A Eulogy: the thing you hope you’d never have to write

A tiny Methodist church in west Cumbria hosted a funeral for my Mam for over three times the expected amount of people.

Here is the eulogy I wrote for this very popular woman, my Mam:

1957. A year that could have passed as ‘uneventful’; it was quiet, calm, and with everything in its place. It almost made it to the end like this, but then December struck and with it came a sound like no other, chaos that was unmatchable, ideas that were endless and an energy that would be forever unbridled. Because, in December 1957, Lorraine Harper was born.Lorraine would prove to be a devoted daughter, the most supportive colleague, the best of friend, the perfectly imperfect, loving wife and most magical of mothers any child could wish for.

As a daughter she was loyal, grateful and compassionate. Always taking the advice and guidance from her own mam, Evelyn, and growing into inseparable friends, it is no shock that Lorraine cared so selflessly when Evelyn became ill. It is this bond that shaped who she would become. They don’t make daughters like that anymore.

As a colleague she was more than just the words on a contract. Nowhere in her job description would it say ‘make monthly brownies and mince pies for Christmas, swing by a customer’s houses if they can’t collect their books, always be the last one out of the building and always have an unnecessarily large bag full of things people may or may not want’. Her time as the beating heart of Moorclose Library, soon earned the building the title of ‘The Noisiest Library in West Cumbria’. As we all know Lorraine loved to talk; to chat, to gas, to have a cuppa and a crac, but more than this she loved to listen. It is no wonder why she worked in a library because she beamed with every story that was shared with her – if she heard excitement, she celebrated with you; if there was struggle in your voice, she met it with support; if your story was of achievement, she would tell it to others with so much pride; if you needed to be heard she was silent and if you could not find the words she would say it for you. Whether it was for colleagues or customers, she held them all in the same regard and would always try to do the best by them. They don’t make colleagues like that anymore.

The reason that Lorraine never stayed still long enough to warm a seat was because of her friends. She was a tapestry of all the different friendships she had forged and cherished each gift that came from those relationships, but what she never gave herself credit for was for the gifts she gave so generously that will stay in the hearts and minds of all of her friends forever. She was always ‘just nipping’, ‘just popping’, ‘just running’, ‘just jumping in the car’, ‘just making’, ‘just baking’, ‘just knitting’, ‘just taking’, ‘just giving’ to or from her friends. She would give you the last penny in her pocket and the last second in her day – so there was no ‘just’ about it. Because to her that’s what being a friend meant. It was a commitment and one she took very seriously. So much so that she would often tie herself in knots trying to please others, but at the end of it all, it was what made her happy and what made her her. They don’t make friends like that anymore.

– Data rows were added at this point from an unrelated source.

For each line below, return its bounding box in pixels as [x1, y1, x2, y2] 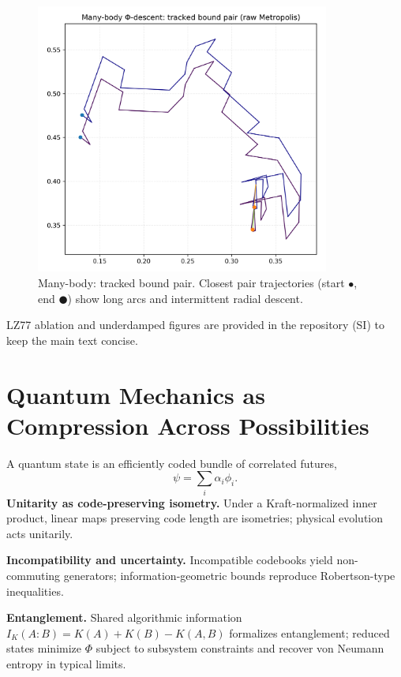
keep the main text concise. [6, 331, 138, 348]
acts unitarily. [6, 525, 73, 541]
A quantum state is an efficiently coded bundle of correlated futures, [6, 454, 337, 471]
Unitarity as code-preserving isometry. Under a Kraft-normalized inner [6, 494, 377, 511]
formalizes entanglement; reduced [229, 624, 390, 641]
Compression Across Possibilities [6, 409, 369, 441]
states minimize [6, 640, 82, 656]
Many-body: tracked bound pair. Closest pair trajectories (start [38, 275, 345, 291]
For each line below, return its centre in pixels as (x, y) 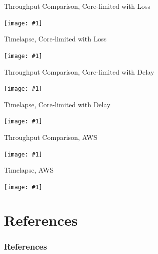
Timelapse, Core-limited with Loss (55, 39)
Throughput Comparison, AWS (51, 137)
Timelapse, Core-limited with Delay (57, 104)
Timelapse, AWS (29, 170)
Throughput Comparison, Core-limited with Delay (79, 71)
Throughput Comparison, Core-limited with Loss (77, 6)
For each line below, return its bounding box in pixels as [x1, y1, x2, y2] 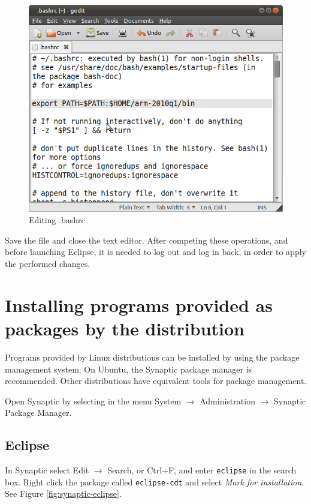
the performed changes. [5, 257, 90, 270]
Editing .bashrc [29, 214, 85, 226]
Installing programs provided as [5, 292, 273, 317]
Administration [200, 394, 255, 407]
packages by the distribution [5, 316, 244, 340]
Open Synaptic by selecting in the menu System [5, 394, 182, 407]
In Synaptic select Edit [5, 464, 89, 476]
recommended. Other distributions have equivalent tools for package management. [5, 374, 307, 387]
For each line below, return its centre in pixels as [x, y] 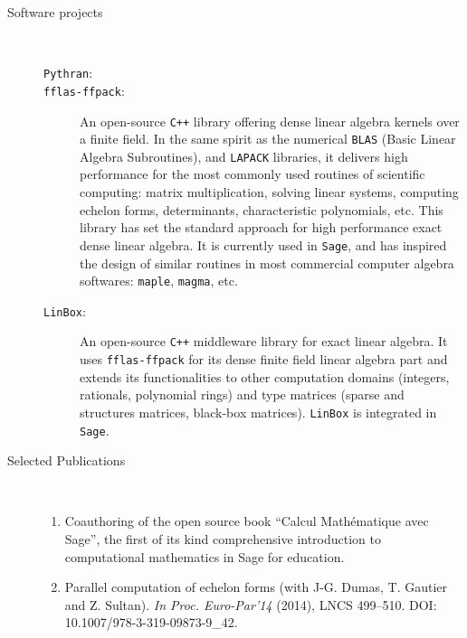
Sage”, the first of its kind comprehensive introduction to [223, 539]
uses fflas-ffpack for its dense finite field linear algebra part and [264, 359]
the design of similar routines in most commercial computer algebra [267, 263]
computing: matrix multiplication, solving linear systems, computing [269, 192]
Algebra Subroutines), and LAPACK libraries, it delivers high [244, 156]
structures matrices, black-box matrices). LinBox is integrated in [258, 412]
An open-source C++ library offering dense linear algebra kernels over [270, 121]
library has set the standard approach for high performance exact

Everything that has been mentioned runs at a different pace to that of her husband who she was utterly devoted to and who gave her that sparkle in her eye. Ken and Lorraine Harper married in 1981 and have since been the yin to each other’s yang; the club to the golf ball, the book to the shelf and the bulb to the knicker drawer. In short they are the most successful couple in history. Why? Because what kept them together was their shared dream, that each of them held and worked at equally – of being in love, to be the best they could be for one another, to make a house a home and to have a family they were proud of. It’s quite rare to say the dreams do come true, but for them it did. They don’t make wives like that anymore.

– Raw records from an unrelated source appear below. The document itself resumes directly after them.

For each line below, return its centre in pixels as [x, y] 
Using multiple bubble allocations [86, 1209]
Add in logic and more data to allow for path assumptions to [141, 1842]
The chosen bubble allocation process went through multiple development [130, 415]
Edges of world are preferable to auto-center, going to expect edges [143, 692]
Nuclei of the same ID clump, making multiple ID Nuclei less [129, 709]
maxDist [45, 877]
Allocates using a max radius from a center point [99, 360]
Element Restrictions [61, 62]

Lorraine mothered with passion, determination and with an unfaltering desire to give her children, Laura and Matthew, a world of their own. She led as a role model and nurtured as a best friend. Growing up, she ruled out words such as ‘can’t’ for her children, she taxied them to all their different hobbies and clubs (which she then nearly always ended up volunteering for as well), she never missed a performance, parents evening or presentation – the pride she felt from her children was what put the smile on her face, but also the total admiration for their mother, was and still is what puts a smile on Laura and Matthew’s faces. And what offspring couldn’t smile at the mam who swears at vegetables, who elongates birthdays because she can’t remember where she hid the presents, who cries at Chris Rear songs in the supermarket, who fills 75% of a house with artefacts from years gone by, who is the first to like, comment and share every one of their posts on Facebook. Also, her hugs were the best! They don’t make mams like that anymore.

2016. The world is back to being a little bit quieter, a touch calmer, but with everything moved completely out of its place, because Lorraine Harper has been here…and don’t we know it. She has graced us all with her noise, chaos, ideas, energy and love and so we can never go back to how we were before Lorraine. Yes, the mould was well and truly broken when Lorraine was made and yes, they may not make daughters, colleagues, friends, wives or mothers like that anymore, but we all have a piece of her in our hearts and we must keep that glowing, keep her ways going and in that way she will go on forever.